There is also some “common wisdom” that the heavily cyber regulated financial services sector is the industry model for effective cybersecurity.  While the financial services industry does lead in some aspects – such as money spent – the idea that regulation is proving successful in securing financial networks is not born out by independent research. The ESI study found that the financial services industry, while better than healthcare – not a high bar — was not the leader in cybersecurity as might have been expected.

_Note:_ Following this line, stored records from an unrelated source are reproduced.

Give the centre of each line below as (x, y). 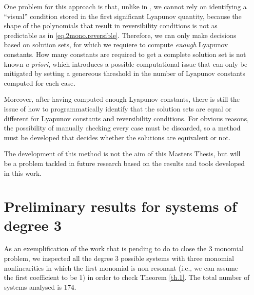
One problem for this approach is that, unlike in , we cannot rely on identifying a (125, 6)
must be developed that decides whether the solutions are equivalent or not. (117, 137)
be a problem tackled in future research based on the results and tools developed (125, 163)
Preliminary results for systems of (120, 206)
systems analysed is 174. (40, 286)
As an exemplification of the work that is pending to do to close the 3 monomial (124, 249)
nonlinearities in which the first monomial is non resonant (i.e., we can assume (121, 267)
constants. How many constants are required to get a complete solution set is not (125, 54)
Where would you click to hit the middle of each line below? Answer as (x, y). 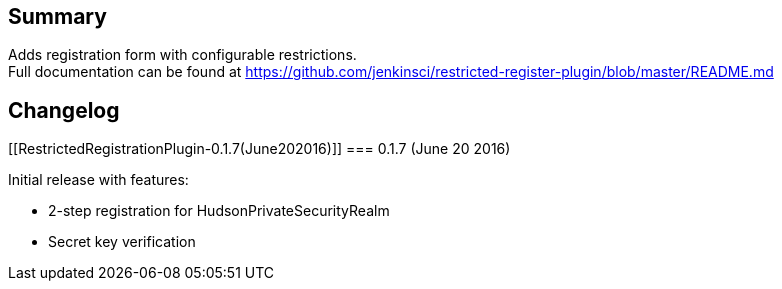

Financial services came out in the middle in terms of losses compared to revenues and was equivalent to healthcare in terms of vastly underestimating the likelihood of a cyber breach. The financial sector was only slightly better than the healthcare sector in cyber planning, with just over 50 percent of financial institutions having disaster recovery strategies, recovery plans, and the scheduling of risk assessments.

Overall, the ESI study found heavily regulated sectors like finance and healthcare regularly ranked below generally unregulated sectors like tech, general automotive, and manufacturing sectors in a number of other critical cybersecurity measures. 

Even the federal government is failing to meet its own regulatory mandates.  The Government Accountability Office (GAO) research shows that there have been 712 recommendations in public reports since 2010, and, as of December 2022, the federal government had not met 150 of them. If the government cannot fulfill its own regulatory expectations, how can theyhold private actors accountable?

The overwhelming evidence is that, despite years and years the traditional model of government regulation, cyber insecurity keeps spreading to new fronts. This leads to the obvious question – why are we still relying on regulations, and why are we talking about doing more of it?

Of course, the fact that the 20th century model of regulation (actually it’s an 19 century model, but who’s counting?) doesn’t work doesn’t mean that all forms of regulation don’t work. Clearly certain privacy regulations such as notice of personal data breach and reparation make sense. CISA Director Jen Easterly and Eric Goldstein, in a recent Foreign Affairs article, call for a “new model” of regulation which is a promising pathway.  And, certainly, economic sectors wherein the core economics of the sector are based on a regulatory model (such as utilities) can be adapted to a form of regulation — and we will suggest some of these in upcoming posts. However, as we await a “new” cybersecurity strategy one would hope the new strategy would not turn out to be a case of meet the new boss, same as the old boss.

Traditional regulation doesn’t work in the digital age, and especially when we consider the sophisticated attack strategies of our adversaries (see previous blogs in this series) we need a truly new and more effective approach.

(Based on Fixing American Cyber Security: Creating a Strategic Public Private Partnership – Georgetown University Press 2023.)